It’s time to stop pretending access problems disappear when students arrive at Cambridge

‘Why exactly do colleges make asking for genuine help such a painful process?’

There is an elephant in the room when you arrive at Cambridge. Thinly veiled beneath euphemistic and often performative discussions of “access” is the stark reality of the economic inequality that exists between students from the moment we start unpacking our bags. 

‘I was the only person who didn’t have £50 to hand over as if it was nothing’

When I think back to the day I arrived in Cambridge as a fresher, one memory sticks out for me in particular: within minutes of passing the gate to my college, the porters breezily informed me I would have to pay £50 for my gown immediately, and in cash. As the cluster of students and parents gathered around the entrance to the Porter’s Lodge handed over their cash in exchange for a gown, I slowly realised that I was the only person who didn’t have £50 in cash readily available to hand over as if it was nothing.

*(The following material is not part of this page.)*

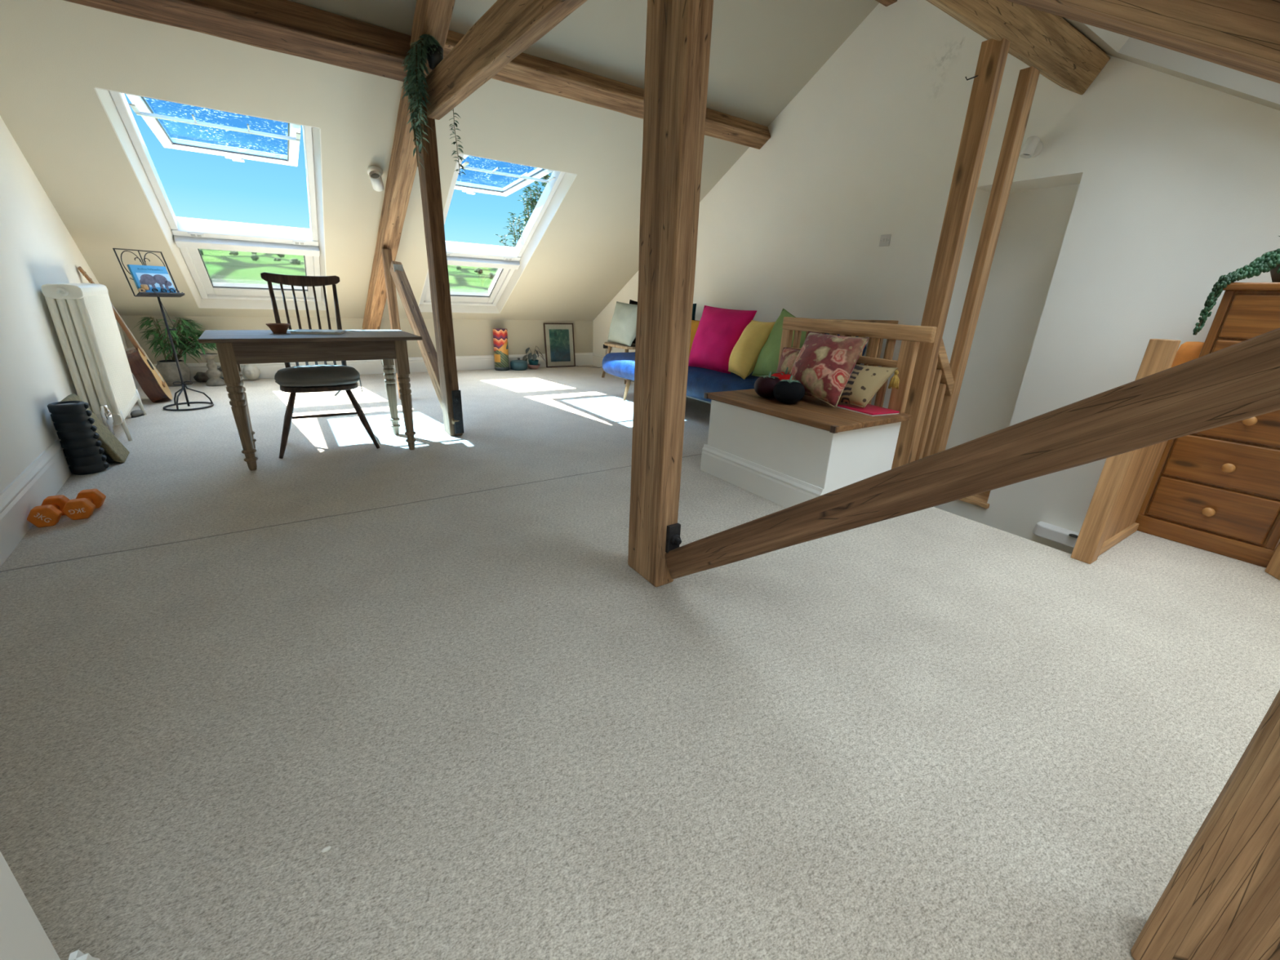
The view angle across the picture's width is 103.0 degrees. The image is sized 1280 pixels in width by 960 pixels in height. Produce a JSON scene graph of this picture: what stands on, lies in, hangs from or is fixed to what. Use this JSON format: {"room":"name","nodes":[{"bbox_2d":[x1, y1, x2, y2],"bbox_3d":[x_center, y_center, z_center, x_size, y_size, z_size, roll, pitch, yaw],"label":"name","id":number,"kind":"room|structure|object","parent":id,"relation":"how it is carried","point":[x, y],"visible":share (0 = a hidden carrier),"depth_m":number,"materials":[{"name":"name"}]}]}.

The excitement of my arrival began to fizzle out and reality dawned as I exited the crowd and frantically rang my dad on the way to a cashpoint. 

To Cambridge’s credit (although perhaps more credit should go to the students who dedicate their time and energy to campaigning for these access schemes), the launch of a “Foundation Year” is a welcome step in opening up paths to Cambridge for students from disadvantaged backgrounds.

But despite an impressive amount of schemes centered on widening access to Cambridge, there remains a taboo around frank and honest discussions about how students from low-income backgrounds are supported when we actually start our time here.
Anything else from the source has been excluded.